Hi @eugen-ajechiloae-clearml!
Thank you for your help, now I was finally able to delete the invalid datasets.
I found one way to reproduce the problem, but it seems to only happen when using our network storage as a target.
$ clearml-data create --project example-project --name example-dataset2 --storage /home/data/datasets/clearml/
clearml-data - Dataset Management & Versioning CLI
Creating a new dataset:
ClearML results page: https://app.clear.ml/projects/e25905f30e964e53aefb5e2da15bcf8d/experiments/ba7ce395a6714802b52ca9ba2cd36e0a/output/log
ClearML dataset page: https://app.clear.ml/datasets/simple/e25905f30e964e53aefb5e2da15bcf8d/experiments/ba7ce395a6714802b52ca9ba2cd36e0a
New dataset created id=ba7ce395a6714802b52ca9ba2cd36e0a
$ clearml-data add --wildcard */*
clearml-data - Dataset Management & Versioning CLI
Adding files/folder/links to dataset id ba7ce395a6714802b52ca9ba2cd36e0a
0 files added
(yolov5-newest)
sage@w15:/home/data/datasets/ball_tracking/baseball/evaluation
$ clearml-data add --files .
clearml-data - Dataset Management & Versioning CLI
Adding files/folder/links to dataset id ba7ce395a6714802b52ca9ba2cd36e0a
Error: Could not load Dataset id=ba7ce395a6714802b52ca9ba2cd36e0a state
The second line is using an invalid wildcard on purpose, so that 0 files will be added. This seems to cause the state json file not to be written. Seems like this could be a bug, since I doubt our network keeps failing exactly at this moment 3 times in a row :wink: I checked in our local storage location (which is perfectly accessible) and the state file for that dataset is indeed not there.
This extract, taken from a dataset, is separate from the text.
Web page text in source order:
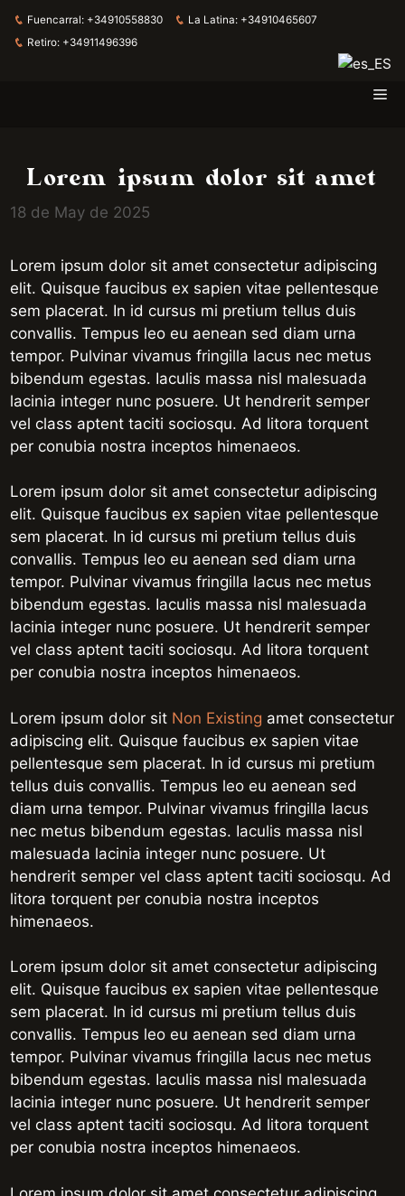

Edit: I just noticed that the same thing also happens if I add files and abort the hash calculation (By pressing CTRL-C once) half-way through. It prints the message "User aborted", but does not seem to write back the state file.
This is still a bug that is affecting datasets stored locally.
If anything goes wrong during the dataset creation process, or it is interrupted manually (perhaps the user typed a wrong command and presses CTRL-C), the state.json
file is missing afterwards, and the dataset cannot be opened or even deleted via the clearml-data API.
Hi @alex-sage ! We have acknowledged the issue.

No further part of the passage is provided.